Collected data

[Start of section]

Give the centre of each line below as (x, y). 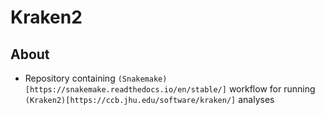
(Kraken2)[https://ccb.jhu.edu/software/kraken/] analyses (149, 99)
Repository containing (70, 78)
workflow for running (272, 89)
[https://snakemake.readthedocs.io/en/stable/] (125, 90)
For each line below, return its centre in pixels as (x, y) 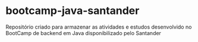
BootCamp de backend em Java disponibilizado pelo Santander (84, 33)
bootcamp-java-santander (73, 11)
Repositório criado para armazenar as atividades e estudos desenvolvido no (99, 27)
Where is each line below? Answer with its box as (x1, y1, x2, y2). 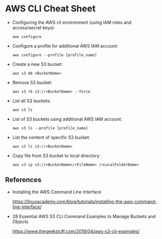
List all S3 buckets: (12, 98, 51, 104)
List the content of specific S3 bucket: (12, 134, 91, 140)
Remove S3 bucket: (12, 79, 53, 85)
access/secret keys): (12, 24, 55, 30)
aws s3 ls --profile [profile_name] (12, 125, 88, 130)
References (5, 176, 42, 184)
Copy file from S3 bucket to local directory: (12, 152, 101, 159)
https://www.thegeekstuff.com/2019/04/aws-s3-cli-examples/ (12, 228, 140, 234)
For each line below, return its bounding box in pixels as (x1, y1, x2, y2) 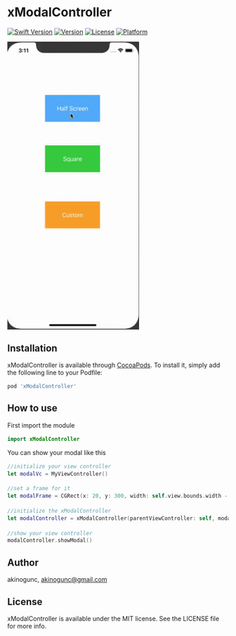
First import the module (7, 420, 75, 430)
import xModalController (7, 435, 80, 442)
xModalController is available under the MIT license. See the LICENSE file (7, 614, 220, 623)
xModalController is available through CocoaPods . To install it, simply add (7, 361, 221, 370)
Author (7, 556, 39, 568)
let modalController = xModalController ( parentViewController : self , (7, 515, 216, 522)
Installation (7, 342, 58, 354)
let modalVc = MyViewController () (7, 470, 109, 478)
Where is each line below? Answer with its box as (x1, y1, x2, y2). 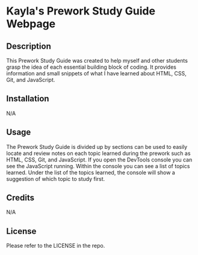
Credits (6, 193, 35, 203)
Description (6, 41, 51, 51)
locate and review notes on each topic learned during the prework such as (6, 150, 191, 157)
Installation (6, 93, 49, 104)
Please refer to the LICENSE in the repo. (6, 242, 105, 250)
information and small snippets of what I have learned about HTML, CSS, (6, 70, 187, 77)
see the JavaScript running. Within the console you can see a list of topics (6, 162, 190, 169)
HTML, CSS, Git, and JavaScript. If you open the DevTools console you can (6, 156, 193, 163)
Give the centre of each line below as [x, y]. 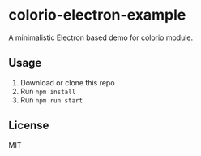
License [29, 126]
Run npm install [48, 91]
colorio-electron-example [97, 15]
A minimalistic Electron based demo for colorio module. [101, 37]
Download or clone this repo [67, 82]
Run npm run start [51, 100]
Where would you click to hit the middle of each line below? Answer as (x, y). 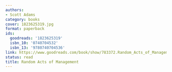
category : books (23, 19)
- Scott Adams (20, 15)
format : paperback (25, 29)
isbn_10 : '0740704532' (34, 43)
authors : (15, 10)
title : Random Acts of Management (42, 62)
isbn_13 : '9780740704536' (38, 48)
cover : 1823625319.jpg (29, 24)
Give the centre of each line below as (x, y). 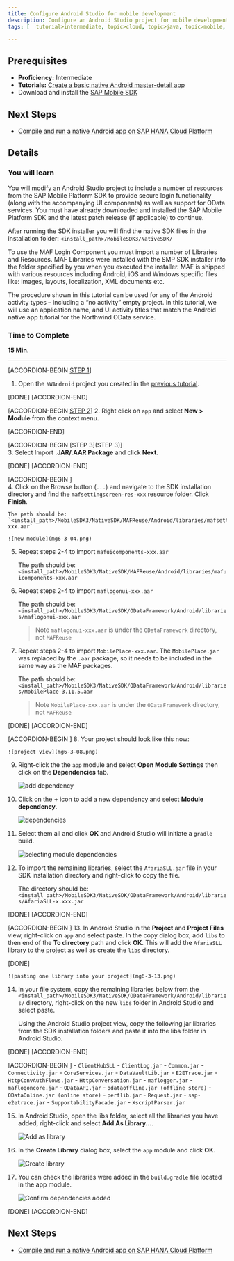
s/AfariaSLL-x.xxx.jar (51, 901)
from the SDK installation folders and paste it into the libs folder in (112, 1031)
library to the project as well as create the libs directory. (89, 950)
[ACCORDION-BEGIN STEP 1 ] (50, 370)
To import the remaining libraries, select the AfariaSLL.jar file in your (117, 868)
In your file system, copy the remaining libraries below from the (108, 989)
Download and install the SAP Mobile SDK (78, 93)
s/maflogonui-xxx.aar (49, 617)
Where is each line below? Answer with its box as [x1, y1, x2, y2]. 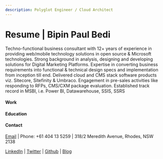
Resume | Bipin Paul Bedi [5, 28, 111, 40]
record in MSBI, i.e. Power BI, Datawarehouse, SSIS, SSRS [5, 88, 125, 94]
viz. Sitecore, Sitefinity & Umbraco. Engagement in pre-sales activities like [5, 77, 158, 83]
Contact [5, 122, 23, 128]
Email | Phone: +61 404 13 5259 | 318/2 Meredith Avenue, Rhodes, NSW [5, 133, 154, 139]
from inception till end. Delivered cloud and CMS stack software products [5, 72, 157, 78]
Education [5, 110, 27, 116]
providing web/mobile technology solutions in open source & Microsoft [5, 50, 151, 56]
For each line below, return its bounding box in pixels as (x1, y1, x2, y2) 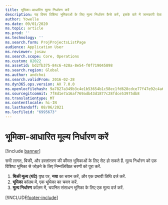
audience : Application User (5, 44, 64, 49)
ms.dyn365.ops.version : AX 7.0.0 (5, 81, 75, 86)
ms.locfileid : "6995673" (5, 109, 57, 115)
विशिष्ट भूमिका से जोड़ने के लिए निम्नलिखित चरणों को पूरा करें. (5, 163, 101, 169)
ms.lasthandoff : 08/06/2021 (5, 105, 64, 110)
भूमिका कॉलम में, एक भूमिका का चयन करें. (12, 178, 78, 185)
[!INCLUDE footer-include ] (5, 194, 58, 200)
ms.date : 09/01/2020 (5, 21, 48, 26)
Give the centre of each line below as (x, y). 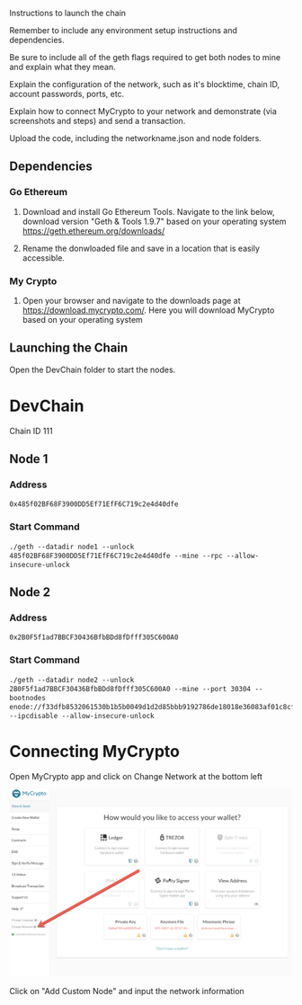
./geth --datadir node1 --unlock (72, 547)
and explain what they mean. (62, 67)
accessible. (44, 258)
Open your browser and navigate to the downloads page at (131, 300)
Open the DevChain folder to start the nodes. (93, 369)
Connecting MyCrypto (94, 751)
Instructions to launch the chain (68, 13)
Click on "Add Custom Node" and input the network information (127, 991)
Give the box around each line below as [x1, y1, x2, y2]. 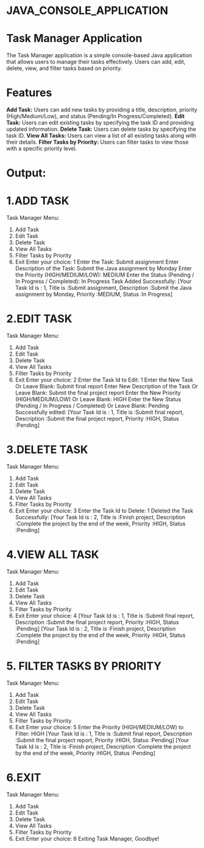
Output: [6, 166, 46, 180]
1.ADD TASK [6, 194, 69, 208]
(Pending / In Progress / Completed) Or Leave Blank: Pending [15, 402, 169, 410]
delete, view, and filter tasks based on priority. [6, 65, 122, 72]
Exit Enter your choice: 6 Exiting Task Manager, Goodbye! [15, 835, 160, 842]
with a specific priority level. [6, 145, 77, 152]
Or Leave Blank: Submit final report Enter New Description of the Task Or [15, 383, 199, 390]
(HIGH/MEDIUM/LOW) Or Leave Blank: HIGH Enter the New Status [15, 396, 181, 403]
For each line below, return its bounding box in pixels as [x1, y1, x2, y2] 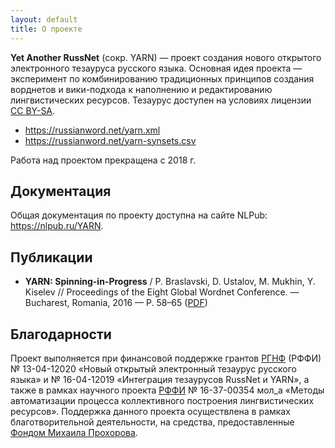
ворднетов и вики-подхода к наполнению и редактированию [10, 83, 273, 95]
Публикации [10, 249, 93, 266]
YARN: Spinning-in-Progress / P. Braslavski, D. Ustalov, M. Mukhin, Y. [24, 276, 316, 288]
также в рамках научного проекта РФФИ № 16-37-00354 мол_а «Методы [10, 384, 325, 396]
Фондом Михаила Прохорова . [10, 426, 138, 438]
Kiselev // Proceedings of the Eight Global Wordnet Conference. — [24, 286, 300, 298]
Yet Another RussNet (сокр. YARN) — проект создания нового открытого [10, 51, 322, 63]
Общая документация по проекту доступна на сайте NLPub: [10, 209, 268, 221]
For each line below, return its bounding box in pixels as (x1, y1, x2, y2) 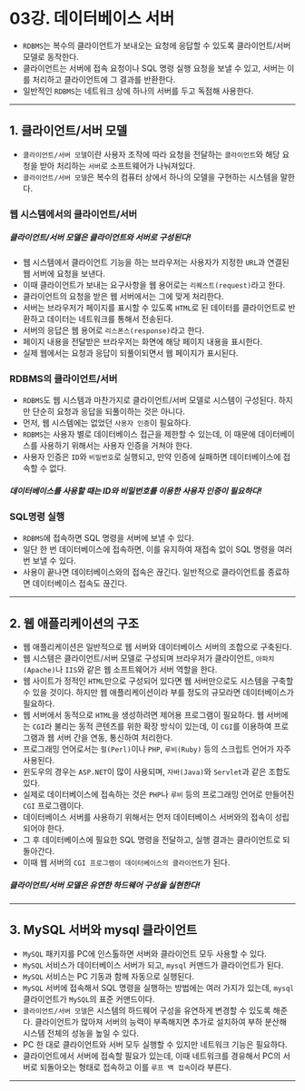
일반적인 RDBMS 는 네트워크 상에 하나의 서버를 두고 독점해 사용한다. (22, 85, 254, 96)
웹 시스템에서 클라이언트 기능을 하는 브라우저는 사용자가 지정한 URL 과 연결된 (22, 256, 290, 268)
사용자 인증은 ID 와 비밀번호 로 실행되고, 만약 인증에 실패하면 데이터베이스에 (22, 451, 281, 462)
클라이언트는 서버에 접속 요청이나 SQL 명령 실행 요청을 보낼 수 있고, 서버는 (22, 63, 286, 74)
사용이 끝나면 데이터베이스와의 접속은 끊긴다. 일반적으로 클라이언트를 (22, 566, 266, 577)
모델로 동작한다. (22, 51, 79, 62)
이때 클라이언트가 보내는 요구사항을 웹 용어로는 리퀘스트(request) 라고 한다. (22, 279, 286, 290)
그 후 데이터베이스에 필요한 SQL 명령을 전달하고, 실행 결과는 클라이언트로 (22, 834, 281, 845)
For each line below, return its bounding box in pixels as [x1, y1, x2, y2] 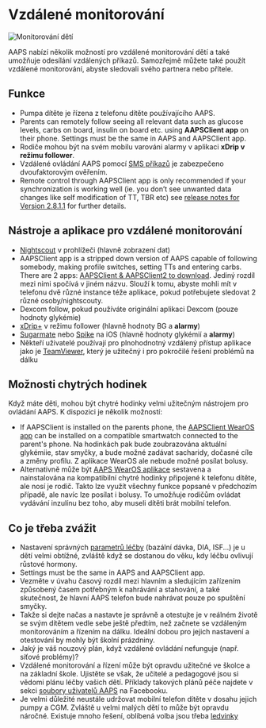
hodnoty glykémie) [19, 312, 82, 322]
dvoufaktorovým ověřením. [19, 167, 108, 176]
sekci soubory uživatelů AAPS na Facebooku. [19, 686, 169, 695]
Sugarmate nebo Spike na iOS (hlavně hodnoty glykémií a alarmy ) [19, 329, 235, 339]
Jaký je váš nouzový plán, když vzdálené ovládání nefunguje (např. [19, 644, 239, 653]
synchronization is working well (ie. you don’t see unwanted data [19, 184, 232, 194]
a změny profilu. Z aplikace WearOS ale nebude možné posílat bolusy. [19, 456, 249, 466]
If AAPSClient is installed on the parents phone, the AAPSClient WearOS [19, 422, 255, 432]
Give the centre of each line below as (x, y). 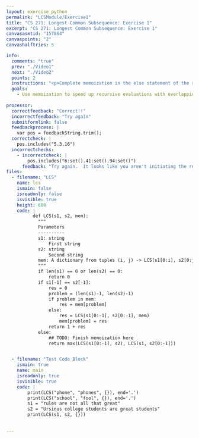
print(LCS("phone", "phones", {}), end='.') (83, 392)
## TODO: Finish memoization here (91, 338)
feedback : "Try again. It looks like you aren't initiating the (104, 166)
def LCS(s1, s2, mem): (60, 216)
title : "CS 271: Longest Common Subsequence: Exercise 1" (79, 23)
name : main (30, 370)
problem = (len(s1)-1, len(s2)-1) (91, 293)
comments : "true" (33, 61)
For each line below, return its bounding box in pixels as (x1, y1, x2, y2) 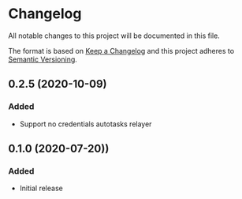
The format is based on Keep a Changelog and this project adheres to (8, 46, 235, 55)
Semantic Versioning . (8, 54, 77, 64)
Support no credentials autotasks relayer (19, 119, 152, 129)
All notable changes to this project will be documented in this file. (8, 31, 221, 40)
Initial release (19, 183, 63, 193)
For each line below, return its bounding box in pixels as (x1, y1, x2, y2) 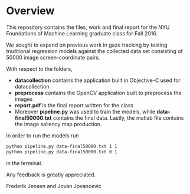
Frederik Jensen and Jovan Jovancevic (6, 182, 102, 189)
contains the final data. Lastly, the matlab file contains (53, 114, 184, 121)
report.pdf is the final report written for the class (14, 101, 134, 108)
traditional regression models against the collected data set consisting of (6, 47, 183, 54)
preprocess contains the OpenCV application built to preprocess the (14, 89, 182, 96)
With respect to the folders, (6, 65, 73, 72)
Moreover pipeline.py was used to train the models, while (14, 108, 156, 115)
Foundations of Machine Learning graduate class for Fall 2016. (6, 29, 158, 37)
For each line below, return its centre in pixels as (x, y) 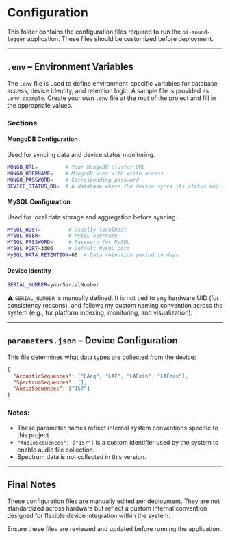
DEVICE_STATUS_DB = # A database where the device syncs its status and (113, 186)
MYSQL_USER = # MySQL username (62, 236)
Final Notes (32, 484)
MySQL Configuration (39, 201)
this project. (34, 435)
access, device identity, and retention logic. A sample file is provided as (108, 90)
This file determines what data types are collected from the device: (102, 357)
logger (16, 39)
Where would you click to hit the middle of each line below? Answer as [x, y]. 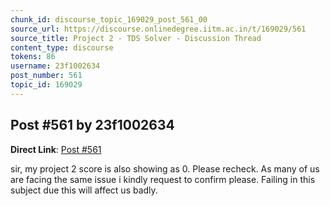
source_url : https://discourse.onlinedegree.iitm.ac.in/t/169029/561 [158, 29]
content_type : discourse [62, 47]
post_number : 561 [46, 76]
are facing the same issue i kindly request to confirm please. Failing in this [163, 179]
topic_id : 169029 [46, 85]
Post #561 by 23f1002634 [92, 125]
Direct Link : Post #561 [56, 149]
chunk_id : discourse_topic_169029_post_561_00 [109, 19]
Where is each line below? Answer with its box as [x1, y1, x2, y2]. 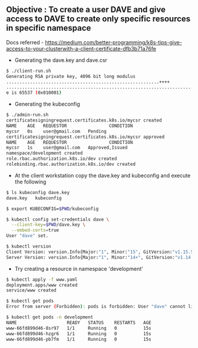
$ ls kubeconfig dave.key [6, 189, 70, 195]
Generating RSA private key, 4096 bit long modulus [6, 73, 136, 79]
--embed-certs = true [11, 227, 60, 234]
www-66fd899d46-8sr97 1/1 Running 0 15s [6, 325, 151, 331]
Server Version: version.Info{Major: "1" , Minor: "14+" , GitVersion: [6, 254, 176, 260]
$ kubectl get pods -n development [6, 314, 94, 320]
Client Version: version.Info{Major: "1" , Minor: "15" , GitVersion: [6, 249, 173, 255]
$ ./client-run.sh [6, 68, 51, 74]
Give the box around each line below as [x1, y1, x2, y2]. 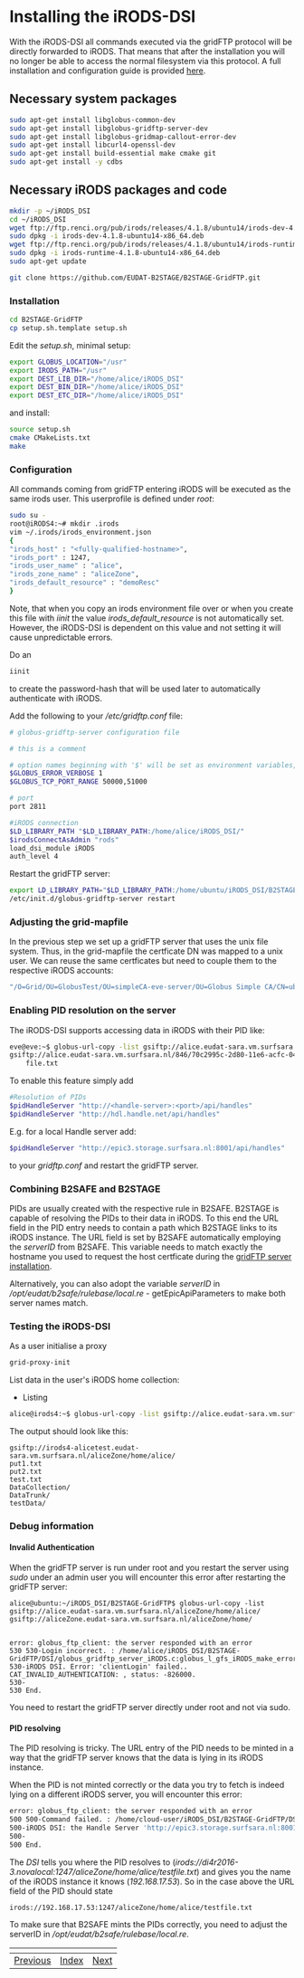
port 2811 [9, 803, 47, 812]
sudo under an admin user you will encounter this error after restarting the [9, 1572, 287, 1583]
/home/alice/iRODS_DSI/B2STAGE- [119, 1647, 242, 1656]
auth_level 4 [9, 852, 59, 861]
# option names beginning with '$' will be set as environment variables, [9, 760, 298, 770]
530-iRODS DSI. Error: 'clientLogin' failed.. [9, 1662, 188, 1671]
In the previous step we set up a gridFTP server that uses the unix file [9, 937, 269, 947]
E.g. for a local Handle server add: [9, 1126, 137, 1136]
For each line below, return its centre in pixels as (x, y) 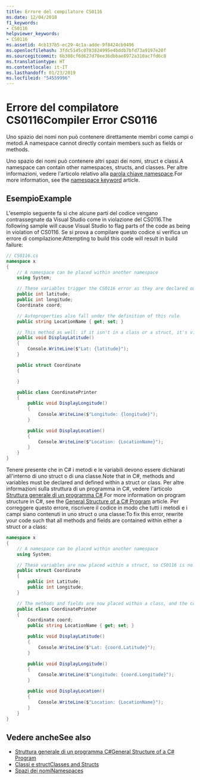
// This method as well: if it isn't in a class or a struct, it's (102, 332)
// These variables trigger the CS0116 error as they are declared (102, 289)
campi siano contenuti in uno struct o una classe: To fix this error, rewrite (95, 514)
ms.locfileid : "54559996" (38, 78)
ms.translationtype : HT (36, 61)
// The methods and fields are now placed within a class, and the (102, 603)
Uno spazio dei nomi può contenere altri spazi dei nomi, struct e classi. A (95, 161)
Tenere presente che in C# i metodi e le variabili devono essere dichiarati (96, 470)
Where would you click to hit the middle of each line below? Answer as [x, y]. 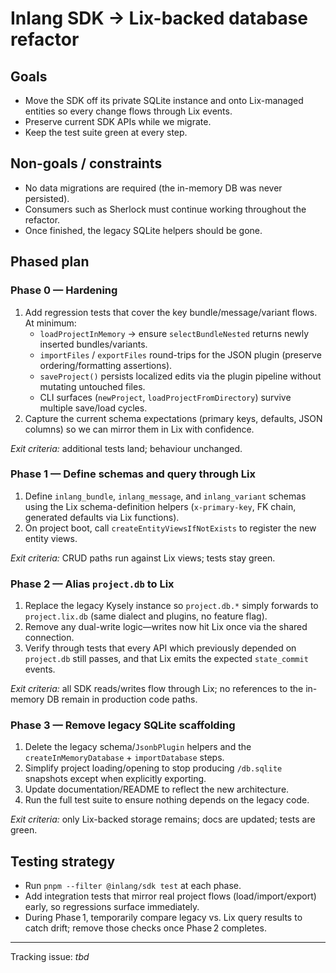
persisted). [47, 198]
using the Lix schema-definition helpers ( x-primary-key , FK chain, [160, 506]
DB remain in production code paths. [122, 699]
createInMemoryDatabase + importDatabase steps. [124, 758]
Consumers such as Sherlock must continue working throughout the [165, 209]
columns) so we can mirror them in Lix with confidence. [139, 429]
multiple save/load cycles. [93, 408]
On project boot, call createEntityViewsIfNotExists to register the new [170, 528]

[End of section]

■ Task statement
Repeat exactly, and only, the entries from the line with "Open the DevChain" through the line with "사용이 끝나면 데이터베이스와의". Pictures are skipped.

■ Solution
Open the DevChain folder to start the nodes. (93, 369)
Connecting MyCrypto (94, 751)
Instructions to launch the chain (68, 13)
Click on "Add Custom Node" and input the network information (127, 991)
Give the box around each line below as [x1, y1, x2, y2]. 
Output: [6, 166, 46, 180]
1.ADD TASK [6, 194, 69, 208]
(Pending / In Progress / Completed) Or Leave Blank: Pending [15, 402, 169, 410]
delete, view, and filter tasks based on priority. [6, 65, 122, 72]
Exit Enter your choice: 6 Exiting Task Manager, Goodbye! [15, 835, 160, 842]
with a specific priority level. [6, 145, 77, 152]
Or Leave Blank: Submit final report Enter New Description of the Task Or [15, 383, 199, 390]
(HIGH/MEDIUM/LOW) Or Leave Blank: HIGH Enter the New Status [15, 396, 181, 403]
For each line below, return its bounding box in pixels as [x1, y1, x2, y2] 
ворднетов и вики-подхода к наполнению и редактированию [10, 83, 273, 95]
Публикации [10, 249, 93, 266]
YARN: Spinning-in-Progress / P. Braslavski, D. Ustalov, M. Mukhin, Y. [24, 276, 316, 288]
также в рамках научного проекта РФФИ № 16-37-00354 мол_а «Методы [10, 384, 325, 396]
Фондом Михаила Прохорова . [10, 426, 138, 438]
Kiselev // Proceedings of the Eight Global Wordnet Conference. — [24, 286, 300, 298]
Yet Another RussNet (сокр. YARN) — проект создания нового открытого [10, 51, 322, 63]
Общая документация по проекту доступна на сайте NLPub: [10, 209, 268, 221]
For each line below, return its bounding box in pixels as (x1, y1, x2, y2) 
일반적인 RDBMS 는 네트워크 상에 하나의 서버를 두고 독점해 사용한다. (22, 85, 254, 96)
웹 시스템에서 클라이언트 기능을 하는 브라우저는 사용자가 지정한 URL 과 연결된 (22, 256, 290, 268)
사용자 인증은 ID 와 비밀번호 로 실행되고, 만약 인증에 실패하면 데이터베이스에 (22, 451, 281, 462)
클라이언트는 서버에 접속 요청이나 SQL 명령 실행 요청을 보낼 수 있고, 서버는 (22, 63, 286, 74)
사용이 끝나면 데이터베이스와의 접속은 끊긴다. 일반적으로 클라이언트를 (22, 566, 266, 577)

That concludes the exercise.